Pandemonium broke out in the home, as Holt turned his weapons on the four Morgan children.  Mrs. Morgan tried to block the path to her husband, but the millionaire financier lunged, tackling the much smaller man to the ground.  Holt fired twice into Morgan’s thigh and groin, as the pair went down together.  Pierpont twisted the gun from his grasp as Mrs. Morgan and a gaggle of household servants struggled for the other.  All the while, the butler pounded the would-be assassin’s head with a lump of coal, as Holt shouted “Kill me! Kill me now! I don’t want to live any more. I have been in a perfect hell for the last six months on account of the European war!”

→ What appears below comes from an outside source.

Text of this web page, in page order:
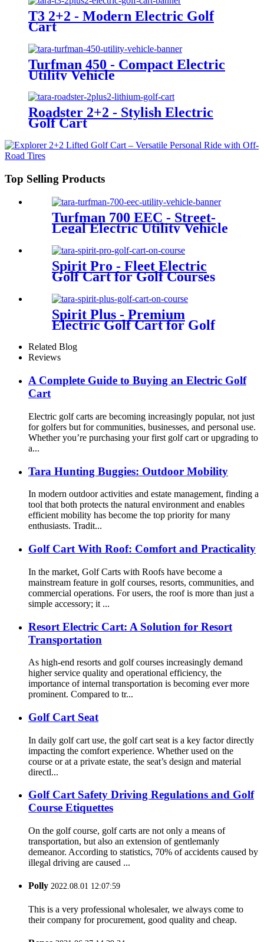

A copy of the R. Pearce letter quickly tied Holt to the Capitol bombing, as former colleagues identified the long-since vanished, accused killer of Leone Muenter.  Frank Holt and Erich Muenter were the same man.

A colleague once described Muenter as “a brilliant man, a tireless worker, and a profound student.  Night after night he would sit reading, studying and writing while his wife lay asleep in a room nearby.” The Harvard Crimson newspaper described him as ‘harmless on the surface…affect[ing] a scholarly stoop and a Van Dyke, and wore dingy, patched suits”.  Fluent in seven languages, he was the pale, bearded model of the junior faculty intellectual, complete with elbow patches.

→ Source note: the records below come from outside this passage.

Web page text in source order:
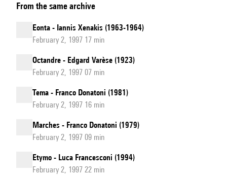
From the same archive
Eonta - Iannis Xenakis (1963-1964)
February 2, 1997 17 min
Octandre - Edgard Varèse (1923)
February 2, 1997 07 min
Tema - Franco Donatoni (1981)
February 2, 1997 16 min
Marches - Franco Donatoni (1979)
February 2, 1997 09 min
Etymo - Luca Francesconi (1994)
February 2, 1997 22 min
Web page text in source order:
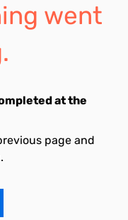
went
at the
page and
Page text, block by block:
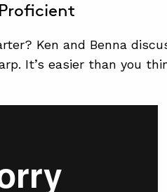
Ken and Benna
It’s easier than you

For all his vaunted brilliance, Muenter seems to have been nuttier than a squirrel turd.  His intention as explained to police, was to take Morgan’s wife and children hostage, until the financier cut off loans to Europe.  He told police of his intention to assassinate J.P. Morgan, as well.  How these two objectives squared with one another, remains unexplained.

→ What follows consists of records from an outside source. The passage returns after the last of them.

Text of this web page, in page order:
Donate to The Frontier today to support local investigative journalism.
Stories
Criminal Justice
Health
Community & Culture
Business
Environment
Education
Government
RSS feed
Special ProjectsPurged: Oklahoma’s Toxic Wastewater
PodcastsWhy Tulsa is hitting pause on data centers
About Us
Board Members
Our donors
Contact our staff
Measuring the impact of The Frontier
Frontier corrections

Erich MuenterThat Sunday morning, July 4, the J.P. Morgan shooting seems to have been front page on every newspaper in the world.  On July 5, Erich Muenter took the brass ferrule from a pencil eraser, and slit his wrist.  That suicide attempt was unsuccessful.  The following day, Muenter scaled the bars in his prison and jumped, leaving his brains on the concrete floor, twenty feet below.

The day after his death, Police tracked down a trunk Muenter had left in a New York city storage facility.  In it were 134 sticks of dynamite, blasting caps, fuse coils, batteries, nitric acid, windproof matches, mercury fulminate and smokeless explosive powder. Three tin can bombs had been recently completed, and were ready to go.  Inspector of Combustibles Owen Egan declared it to be “the greatest equipment for bomb making ever brought to New York”.

That same day, the 2nd Mrs. Muenter received a letter from her dead husband.  It said that an arms shipment headed for England would go to the bottom, that very day.    Warned by wireless, the crew of SS Minnehaha frantically searched for the bomb, without success.  Muenter’s bomb went off and touched off a fire, but it was far away from Minnehaha’s cargo of high explosives, and did little damage to the ship itself.

SS Minnehaha

The Harland & Wolff liner SS Minnehaha was torpedoed and sunk off the Irish coast with the loss of 43, on September 7, 1917.